Find each line below that includes "forces", then copy it.

* [Records shown]
________________________

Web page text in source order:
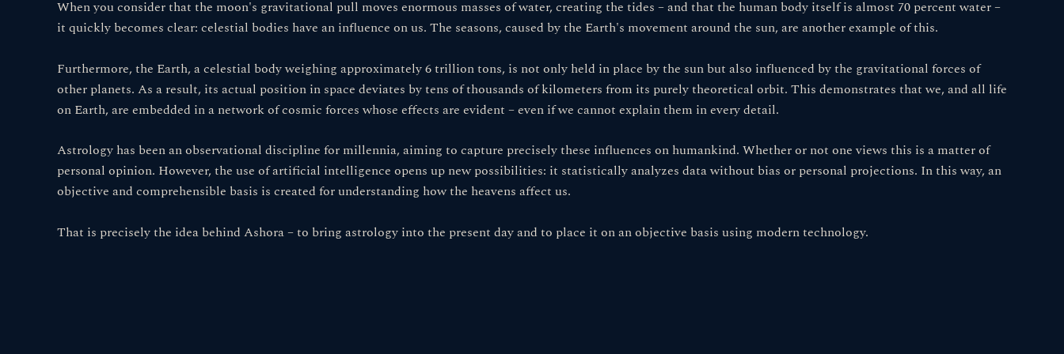
When you consider that the moon's gravitational pull moves enormous masses of water, creating the tides – and that the human body itself is almost 70 percent water –
it quickly becomes clear: celestial bodies have an influence on us. The seasons, caused by the Earth's movement around the sun, are another example of this.
Furthermore, the Earth, a celestial body weighing approximately 6 trillion tons, is not only held in place by the sun but also influenced by the gravitational forces of
other planets. As a result, its actual position in space deviates by tens of thousands of kilometers from its purely theoretical orbit. This demonstrates that we, and all life
on Earth, are embedded in a network of cosmic forces whose effects are evident – ​​even if we cannot explain them in every detail.
Astrology has been an observational discipline for millennia, aiming to capture precisely these influences on humankind. Whether or not one views this is a matter of
personal opinion. However, the use of artificial intelligence opens up new possibilities: it statistically analyzes data without bias or personal projections. In this way, an
objective and comprehensible basis is created for understanding how the heavens affect us.
That is precisely the idea behind Ashora – to bring astrology into the present day and to place it on an objective basis using modern technology.
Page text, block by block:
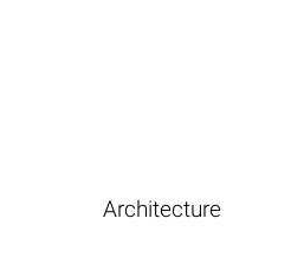
Architecture
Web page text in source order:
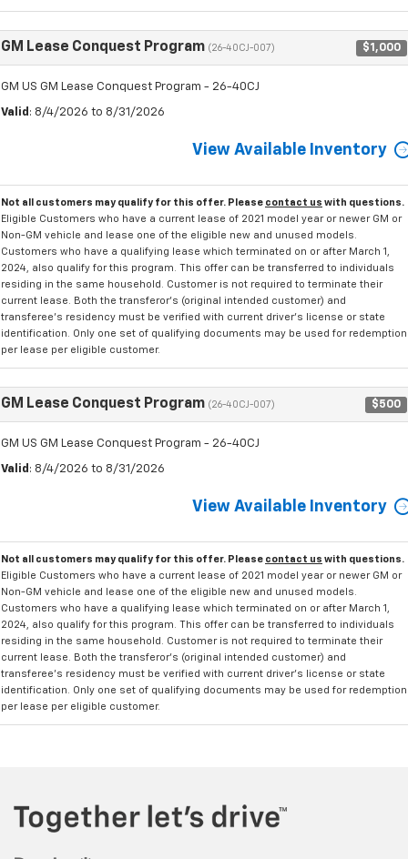
GM Lease Conquest Program (26-40CJ-007) $1,000
GM US GM Lease Conquest Program - 26-40CJ
Valid : 8/4/2026 to 8/31/2026
View Available Inventory
Not all customers may qualify for this offer. Please contact us with questions.
Eligible Customers who have a current lease of 2021 model year or newer GM or
Non-GM vehicle and lease one of the eligible new and unused models.
Customers who have a qualifying lease which terminated on or after March 1,
2024, also qualify for this program. This offer can be transferred to individuals
residing in the same household. Customer is not required to terminate their
current lease. Both the transferor's (original intended customer) and
transferee's residency must be verified with current driver's license or state
identification. Only one set of qualifying documents may be used for redemption
per lease per eligible customer.
GM Lease Conquest Program (26-40CJ-007) $500
GM US GM Lease Conquest Program - 26-40CJ
Valid : 8/4/2026 to 8/31/2026
View Available Inventory
Not all customers may qualify for this offer. Please contact us with questions.
Eligible Customers who have a current lease of 2021 model year or newer GM or
Non-GM vehicle and lease one of the eligible new and unused models.
Customers who have a qualifying lease which terminated on or after March 1,
2024, also qualify for this program. This offer can be transferred to individuals
residing in the same household. Customer is not required to terminate their
current lease. Both the transferor's (original intended customer) and
transferee's residency must be verified with current driver's license or state
identification. Only one set of qualifying documents may be used for redemption
per lease per eligible customer.
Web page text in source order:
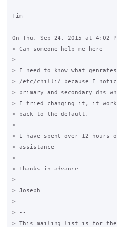
Tim
On Thu, Sep 24, 2015 at 4:02
> Can someone help me here
>
> I need to know what
> /etc/chilli/ because I
> primary and secondary dns
> I tried changing it, it
> back to the default.
>
> I have spent over 12
> assistance
>
> Thanks in advance
>
> Joseph
>
> --
> This mailing list is for the
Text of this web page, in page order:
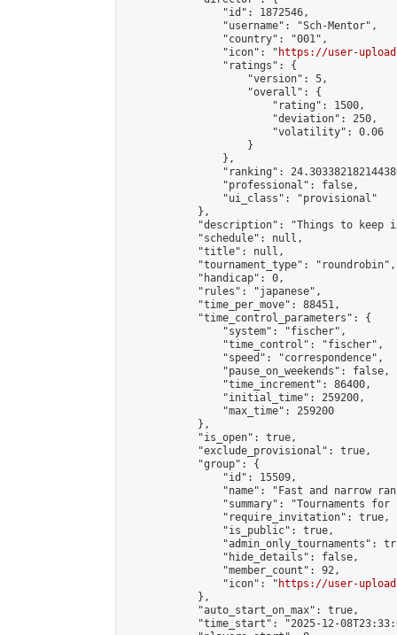
                "id": 1872546,
                "username": "Sch-Mentor",
                "country": "001",
                "icon": "
https://user-
                "ratings": {
                    "version": 5,
                    "overall": {
                        "rating": 1500,
                        "deviation": 250,
                        "volatility": 0.06
                    }
                },
"ranking":
                "professional": false,
                "ui_class": "provisional"
            },
"description": "Things to keep
            "schedule": null,
            "title": null,
            "tournament_type": "roundrobin",
            "handicap": 0,
            "rules": "japanese",
            "time_per_move": 88451,
            "time_control_parameters": {
                "system": "fischer",
                "time_control": "fischer",
                "speed": "correspondence",
                "pause_on_weekends": false,
                "time_increment": 86400,
                "initial_time": 259200,
                "max_time": 259200
            },
            "is_open": true,
            "exclude_provisional": true,
            "group": {
                "id": 15509,
"name": "Fast and narrow
"summary": "Tournaments
                "require_invitation": true,
                "is_public": true,
"admin_only_tournaments":
                "hide_details": false,
                "member_count": 92,
                "icon": "
https://user-
            },
            "auto_start_on_max": true,
"time_start": "2025-12-
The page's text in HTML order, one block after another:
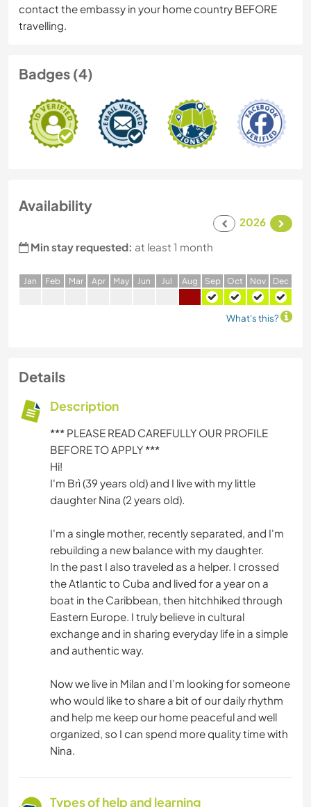
contact the embassy in your home country BEFORE
travelling.
Badges (4)
Availability
2026
Min stay requested: at least 1 month
Jan Feb Mar Apr May Jun Jul Aug Sep Oct Nov Dec
What's this?
Details
Description
*** PLEASE READ CAREFULLY OUR PROFILE
BEFORE TO APPLY ***
Hi!
I'm Brì (39 years old) and I live with my little
daughter Nina (2 years old).
I'm a single mother, recently separated, and I'm
rebuilding a new balance with my daughter.
In the past I also traveled as a helper. I crossed
the Atlantic to Cuba and lived for a year on a
boat in the Caribbean, then hitchhiked through
Eastern Europe. I truly believe in cultural
exchange and in sharing everyday life in a simple
and authentic way.
Now we live in Milan and I’m looking for someone
who would like to share a bit of our daily rhythm
and help me keep our home peaceful and well
organized, so I can spend more quality time with
Nina.
Types of help and learning

________________________

* [Task output]
Furthermore, the Earth, a celestial body weighing approximately 6 trillion tons, is not only held in place by the sun but also influenced by the gravitational forces of
on Earth, are embedded in a network of cosmic forces whose effects are evident – ​​even if we cannot explain them in every detail.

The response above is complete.